◆ DIRECTIONS
Copy, word for word, the opening line of the data and each line after it until the line that contains "أن الولايات المتحدة", which is included. Leave the pictures out.
══ INFORMATION SUPPLIED
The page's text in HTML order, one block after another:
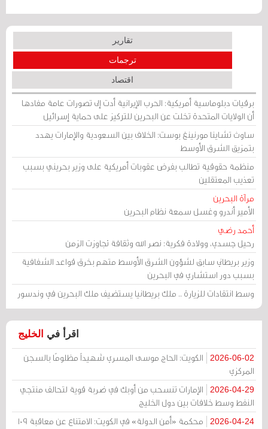
تقارير
ترجمات
اقتصاد
برقيات دبلوماسية أمريكية: الحرب الإيرانية أدت إلى تصورات عامة مفادها
أن الولايات المتحدة تخلت عن البحرين للتركيز على حماية إسرائيل
ساوث تشاينا مورنينغ بوست: الخلاف بين السعودية والإمارات يهدد
بتمزيق الشرق الأوسط
منظمة حقوقية تطالب بفرض عقوبات أمريكية على وزير بحريني بسبب
تعذيب المعتقلين
مرآة البحرين
الأمير أندرو وغسل سمعة نظام البحرين
أحمد رضي
رحيل جسدي، وولادة فكرية: نصر الله وثقافة تجاوزت الزمن
وزير بريطاني سابق لشؤون الشرق الأوسط متهم بخرق قواعد الشفافية
بسبب دور استشاري في البحرين
وسط انتقادات للزيارة .. ملك بريطانيا يستضيف ملك البحرين في وندسور
اقرأ في الخليج
2026-06-02
الكويت: الحاج موسى المسري شهيداً مظلومًا بالسجن
المركزي
2026-04-29
الإمارات تنسحب من أوبك في ضربة قوية لتحالف منتجي
النفط وسط خلافات بين دول الخليج
2026-04-24
محكمة «أمن الدولة» في الكويت: الامتناع عن معاقبة 109
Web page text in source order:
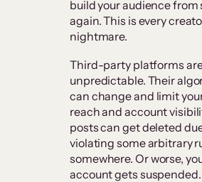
════
◆ SOLVED PROBLEM
The page's text in HTML order, one block after another:
تقارير
ترجمات
اقتصاد
برقيات دبلوماسية أمريكية: الحرب الإيرانية أدت إلى تصورات عامة مفادها
أن الولايات المتحدة تخلت عن البحرين للتركيز على حماية إسرائيل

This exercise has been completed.